FAWN: Floor-And-Walls Normal Regularization for Direct Neural TSDF Reconstruction

TL;DR

This work addresses the lack of explicit global indoor-geometry constraints in direct TSDF reconstruction. It introduces FAWN, a floor-and-walls normal regularization that uses a trainable 3D semantic head to identify walls and floors and imposes vertical/horizontal orientation on their normals during training, via a composite loss including $ ext{L}_{FAWN}$. The approach improves reconstruction quality and completeness across multiple baselines and benchmarks (e.g., ScanNet, TUM RGB-D, ICL-NUIM, 7Scenes), without adding inference-time overhead or requiring semantics at test-time. By integrating semantic guidance with normal-based regularization, FAWN enhances planar region fidelity and hole filling, enabling more accurate indoor scene reconstructions in practical settings.

Abstract

Leveraging 3D semantics for direct 3D reconstruction has a great potential yet unleashed. For instance, by assuming that walls are vertical, and a floor is planar and horizontal, we can correct distorted room shapes and eliminate local artifacts such as holes, pits, and hills. In this paper, we propose FAWN, a modification of truncated signed distance function (TSDF) reconstruction methods, which considers scene structure by detecting walls and floor in a scene, and penalizing the corresponding surface normals for deviating from the horizontal and vertical directions. Implemented as a 3D sparse convolutional module, FAWN can be incorporated into any trainable pipeline that predicts TSDF. Since FAWN requires 3D semantics only for training, no additional limitations on further use are imposed. We demonstrate, that FAWN-modified methods use semantics more effectively, than existing semantic-based approaches. Besides, we apply our modification to state-of-the-art TSDF reconstruction methods, and demonstrate a quality gain in SCANNET, ICL-NUIM, TUM RGB-D, and 7SCENES benchmarks.

Figures (5)

• Figure 1: 3D reconstructions by state-of-the-art VoRTX stier2021vortx and VoRTX+FAWN. FAWN modification improves reconstruction of planar regions and fills the holes even in the areas not covered by ground truth.
• Figure 2: We verify FAWN assumption on ScanNet. Due to imperfect ground truth scans, floor and walls normals deviate from the vertical and horizontal direction, yet the median deviation should be minor. In fact, the median angle between floor normals and the vertical direction is within $5.1\degree$, while the median angle between walls normals and the horizontal direction is within $6.3\degree$ for 90% of scenes.
• Figure 3: Training procedure of a FAWN-modified method, with baseline components of the pipeline and FAWN add-ons specified. A set of RGB images with camera poses are first processed with a backbone.

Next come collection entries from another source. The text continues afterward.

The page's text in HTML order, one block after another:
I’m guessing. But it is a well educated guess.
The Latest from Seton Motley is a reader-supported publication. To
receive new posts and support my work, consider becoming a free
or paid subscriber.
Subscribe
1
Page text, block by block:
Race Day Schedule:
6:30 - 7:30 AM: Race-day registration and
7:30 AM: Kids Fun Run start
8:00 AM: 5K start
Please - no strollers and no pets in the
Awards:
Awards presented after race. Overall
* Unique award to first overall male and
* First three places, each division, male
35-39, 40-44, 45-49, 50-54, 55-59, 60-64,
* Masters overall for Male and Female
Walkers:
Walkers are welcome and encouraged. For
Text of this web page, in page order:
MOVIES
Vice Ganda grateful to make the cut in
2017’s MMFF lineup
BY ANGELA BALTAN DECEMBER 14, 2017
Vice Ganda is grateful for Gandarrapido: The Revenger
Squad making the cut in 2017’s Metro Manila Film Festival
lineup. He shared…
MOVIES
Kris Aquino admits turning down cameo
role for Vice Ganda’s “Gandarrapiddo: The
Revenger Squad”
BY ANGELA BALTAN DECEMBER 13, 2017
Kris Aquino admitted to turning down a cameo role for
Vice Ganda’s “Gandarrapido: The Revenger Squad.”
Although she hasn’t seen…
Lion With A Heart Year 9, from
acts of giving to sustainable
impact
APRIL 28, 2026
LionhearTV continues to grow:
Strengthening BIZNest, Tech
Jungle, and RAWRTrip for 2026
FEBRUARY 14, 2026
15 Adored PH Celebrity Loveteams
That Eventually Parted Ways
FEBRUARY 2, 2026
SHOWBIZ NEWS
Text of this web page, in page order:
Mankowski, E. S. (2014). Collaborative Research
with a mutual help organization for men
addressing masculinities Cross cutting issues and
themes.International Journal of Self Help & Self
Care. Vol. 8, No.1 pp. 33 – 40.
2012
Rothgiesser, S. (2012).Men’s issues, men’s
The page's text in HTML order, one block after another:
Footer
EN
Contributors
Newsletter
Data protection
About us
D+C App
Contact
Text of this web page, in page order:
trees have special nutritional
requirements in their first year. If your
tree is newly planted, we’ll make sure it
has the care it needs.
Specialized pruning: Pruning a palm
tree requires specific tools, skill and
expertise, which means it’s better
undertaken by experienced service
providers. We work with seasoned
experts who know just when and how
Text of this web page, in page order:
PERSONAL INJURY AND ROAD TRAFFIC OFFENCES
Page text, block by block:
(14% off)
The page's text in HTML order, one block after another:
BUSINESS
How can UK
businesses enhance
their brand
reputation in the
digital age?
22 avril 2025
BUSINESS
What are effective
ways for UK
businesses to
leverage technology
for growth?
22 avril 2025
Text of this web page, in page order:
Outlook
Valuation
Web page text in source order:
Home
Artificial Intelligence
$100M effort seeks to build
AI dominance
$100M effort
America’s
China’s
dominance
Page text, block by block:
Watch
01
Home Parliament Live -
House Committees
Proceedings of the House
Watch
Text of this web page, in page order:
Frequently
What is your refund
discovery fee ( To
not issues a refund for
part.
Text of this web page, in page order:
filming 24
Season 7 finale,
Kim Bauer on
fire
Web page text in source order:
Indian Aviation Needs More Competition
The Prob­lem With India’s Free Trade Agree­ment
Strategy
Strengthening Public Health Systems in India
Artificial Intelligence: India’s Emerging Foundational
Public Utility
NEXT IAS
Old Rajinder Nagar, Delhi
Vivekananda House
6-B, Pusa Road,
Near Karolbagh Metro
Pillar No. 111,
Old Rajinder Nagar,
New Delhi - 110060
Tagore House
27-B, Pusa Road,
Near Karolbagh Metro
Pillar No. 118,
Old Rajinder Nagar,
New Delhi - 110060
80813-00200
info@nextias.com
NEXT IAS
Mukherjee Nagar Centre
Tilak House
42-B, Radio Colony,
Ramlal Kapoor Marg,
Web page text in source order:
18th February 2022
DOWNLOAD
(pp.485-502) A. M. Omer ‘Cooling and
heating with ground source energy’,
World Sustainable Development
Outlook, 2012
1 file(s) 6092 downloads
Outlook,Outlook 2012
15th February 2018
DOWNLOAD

The extracted features are passed to a baseline TSDF head and FAWN auxiliary semantic head, that detects walls and floor. The semantic head is guided with a semantic loss${\cal L}_{sem}$ during the training, while the TSDF head is trained to minimize baseline-specific TSDF losses${\cal L}_{TSDF}$. Surface normals are derived from the predicted TSDF as first-order gradients, and are used to regularize geometry via normal losses ${\cal L}_{norm}$. Our key novelty is in combining normals and semantics in ${\cal L}_{FAWN}$: surface normals in walls regions are penalized for deviation from the horizontal direction, while the constraints imposed on floor normals force them to be vertical. As a result, the floor and walls in a reconstructed scene become more smooth and planar, and holes get filled with planar segments.
• Figure 4: 3D reconstructions of a ScanNet scene obtained with baseline methods and their FAWN-modified versions.
• Figure 5: 3D scans of a 7Scenes scene reconstructed with and without FAWN. We report coverage to provide visual intuition: evidently, the higher the coverage score, the fewer and smaller are gaps in the reconstructed scans. The lowest score of 29.0 is obtained with the original NeuralRecon, that reconstructs only a small part of a scan. Atlas yields scans of a full coverage, but too coarse and over-smoothed, which is reflected in values of other metrics. VisFusion has a coverage of 56.8, and the scan is obviously incomplete. VoRTX provides an almost full coverage with the best reconstruction quality.